• **What the exercise asks**: Pictures in the records below must be left out. Return exactly the lines from the line with "Then if we define (6, 207, 91, 224)" to the line with "Post-order traversal (19, 468, 91, 481)", both included.

START Dataset excerpts

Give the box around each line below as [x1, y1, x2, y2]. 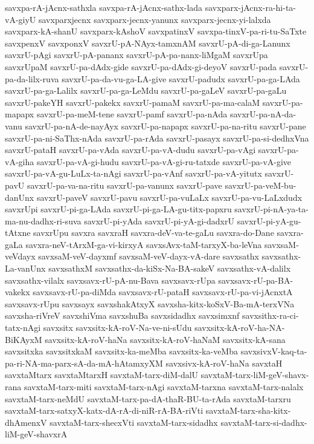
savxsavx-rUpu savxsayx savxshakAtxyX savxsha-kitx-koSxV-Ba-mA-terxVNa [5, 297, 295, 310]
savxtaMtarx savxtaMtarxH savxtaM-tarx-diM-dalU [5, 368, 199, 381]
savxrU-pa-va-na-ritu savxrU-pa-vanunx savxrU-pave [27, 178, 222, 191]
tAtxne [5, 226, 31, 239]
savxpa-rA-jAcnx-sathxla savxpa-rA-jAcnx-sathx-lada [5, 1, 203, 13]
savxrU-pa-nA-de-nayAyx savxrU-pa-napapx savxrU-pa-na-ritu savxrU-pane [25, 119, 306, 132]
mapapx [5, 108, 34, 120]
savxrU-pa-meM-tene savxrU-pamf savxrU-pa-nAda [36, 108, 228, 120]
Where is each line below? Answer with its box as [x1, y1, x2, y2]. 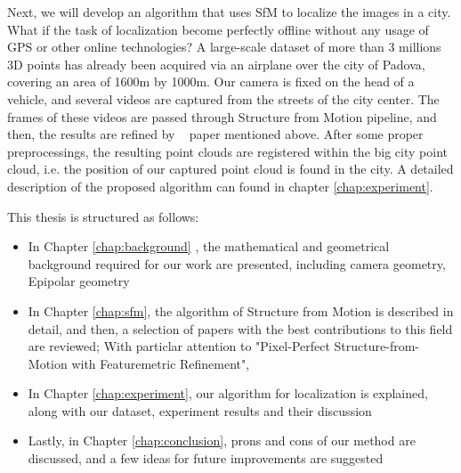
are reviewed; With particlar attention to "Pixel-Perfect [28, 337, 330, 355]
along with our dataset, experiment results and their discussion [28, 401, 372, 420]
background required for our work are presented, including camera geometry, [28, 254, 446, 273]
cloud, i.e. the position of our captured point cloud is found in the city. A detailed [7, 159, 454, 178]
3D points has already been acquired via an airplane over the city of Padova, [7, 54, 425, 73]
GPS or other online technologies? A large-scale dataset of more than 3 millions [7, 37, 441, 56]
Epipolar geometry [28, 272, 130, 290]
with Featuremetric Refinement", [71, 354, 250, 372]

END Dataset excerpts
START Dataset excerpts

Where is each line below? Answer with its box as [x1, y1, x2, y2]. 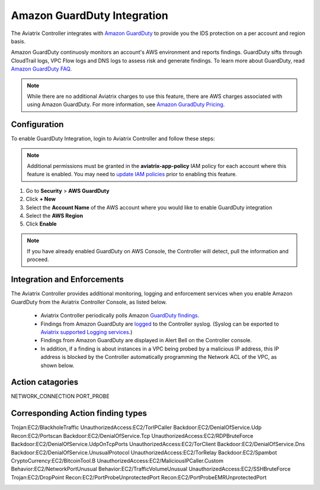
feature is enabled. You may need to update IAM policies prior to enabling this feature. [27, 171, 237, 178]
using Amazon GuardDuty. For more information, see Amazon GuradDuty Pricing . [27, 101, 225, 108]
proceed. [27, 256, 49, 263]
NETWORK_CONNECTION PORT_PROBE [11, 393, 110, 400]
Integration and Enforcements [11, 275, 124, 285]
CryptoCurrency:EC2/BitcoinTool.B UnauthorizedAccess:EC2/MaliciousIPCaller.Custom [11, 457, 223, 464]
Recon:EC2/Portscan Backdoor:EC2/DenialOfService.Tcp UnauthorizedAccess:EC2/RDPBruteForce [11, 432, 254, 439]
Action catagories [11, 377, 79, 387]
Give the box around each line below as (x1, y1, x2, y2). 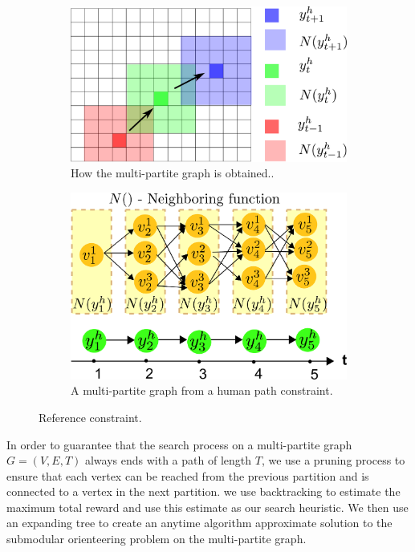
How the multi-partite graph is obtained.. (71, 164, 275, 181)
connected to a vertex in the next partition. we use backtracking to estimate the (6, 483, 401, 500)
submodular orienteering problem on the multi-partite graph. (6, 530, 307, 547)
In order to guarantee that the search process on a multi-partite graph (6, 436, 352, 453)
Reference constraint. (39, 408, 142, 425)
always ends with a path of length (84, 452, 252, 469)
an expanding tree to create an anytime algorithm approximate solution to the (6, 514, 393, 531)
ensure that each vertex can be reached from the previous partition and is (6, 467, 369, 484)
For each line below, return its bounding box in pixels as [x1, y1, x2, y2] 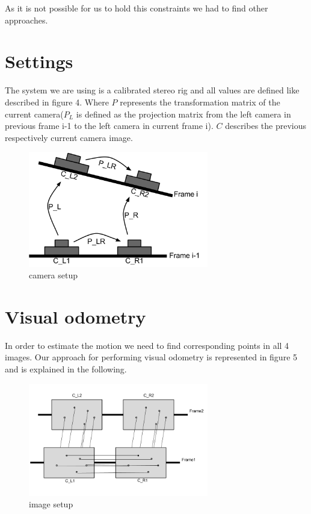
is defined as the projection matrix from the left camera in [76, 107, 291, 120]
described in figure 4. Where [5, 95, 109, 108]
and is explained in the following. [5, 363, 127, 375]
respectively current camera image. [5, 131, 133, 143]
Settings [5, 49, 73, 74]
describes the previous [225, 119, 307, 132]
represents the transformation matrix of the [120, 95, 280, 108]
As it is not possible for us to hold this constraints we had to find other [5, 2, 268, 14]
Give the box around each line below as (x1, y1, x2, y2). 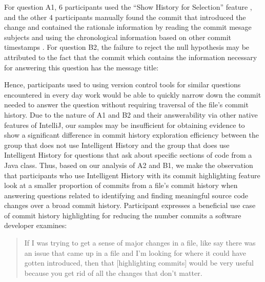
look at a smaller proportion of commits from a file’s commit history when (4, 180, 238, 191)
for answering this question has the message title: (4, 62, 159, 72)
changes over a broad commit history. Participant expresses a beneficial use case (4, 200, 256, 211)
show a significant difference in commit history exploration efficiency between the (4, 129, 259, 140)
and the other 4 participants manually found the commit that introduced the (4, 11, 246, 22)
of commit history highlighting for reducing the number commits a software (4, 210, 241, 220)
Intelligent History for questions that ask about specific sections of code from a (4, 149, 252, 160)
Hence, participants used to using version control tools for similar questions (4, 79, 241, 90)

END Dataset excerpts
START Dataset excerpts

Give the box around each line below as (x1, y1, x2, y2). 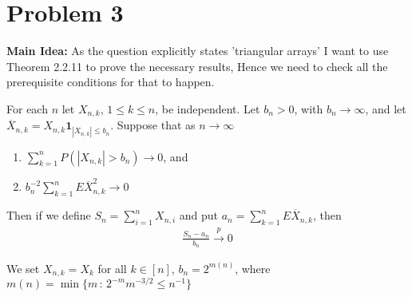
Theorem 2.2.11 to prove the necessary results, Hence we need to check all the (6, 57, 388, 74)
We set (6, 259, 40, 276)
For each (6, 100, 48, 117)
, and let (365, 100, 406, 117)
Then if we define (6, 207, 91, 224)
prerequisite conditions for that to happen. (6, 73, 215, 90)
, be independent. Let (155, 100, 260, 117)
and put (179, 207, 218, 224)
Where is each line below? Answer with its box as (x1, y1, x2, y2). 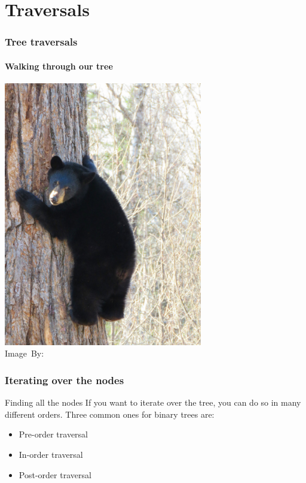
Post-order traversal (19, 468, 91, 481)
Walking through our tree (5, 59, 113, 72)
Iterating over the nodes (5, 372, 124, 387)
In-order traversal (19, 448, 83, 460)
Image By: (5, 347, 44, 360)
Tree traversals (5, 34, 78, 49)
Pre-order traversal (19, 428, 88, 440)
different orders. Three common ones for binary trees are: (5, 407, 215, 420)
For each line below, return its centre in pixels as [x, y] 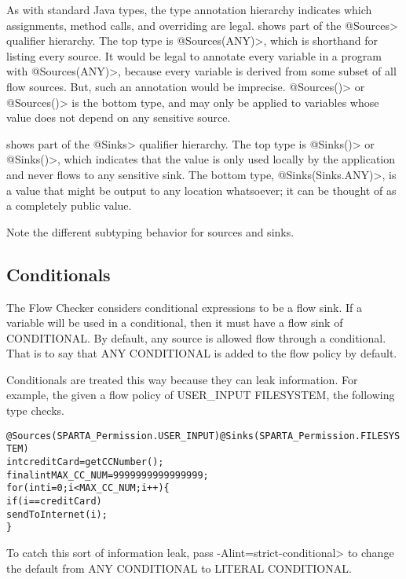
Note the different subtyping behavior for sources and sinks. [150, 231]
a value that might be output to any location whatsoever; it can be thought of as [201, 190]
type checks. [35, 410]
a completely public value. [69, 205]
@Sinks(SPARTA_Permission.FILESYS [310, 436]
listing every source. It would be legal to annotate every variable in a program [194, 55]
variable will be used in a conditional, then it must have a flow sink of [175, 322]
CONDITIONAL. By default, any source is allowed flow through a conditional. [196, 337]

END Dataset excerpts

• **Result of the exercise**:
Then if we define (6, 207, 91, 224)
prerequisite conditions for that to happen. (6, 73, 215, 90)
, be independent. Let (155, 100, 260, 117)
and put (179, 207, 218, 224)
Where is each line below? Answer with its box as (x1, y1, x2, y2). 
Post-order traversal (19, 468, 91, 481)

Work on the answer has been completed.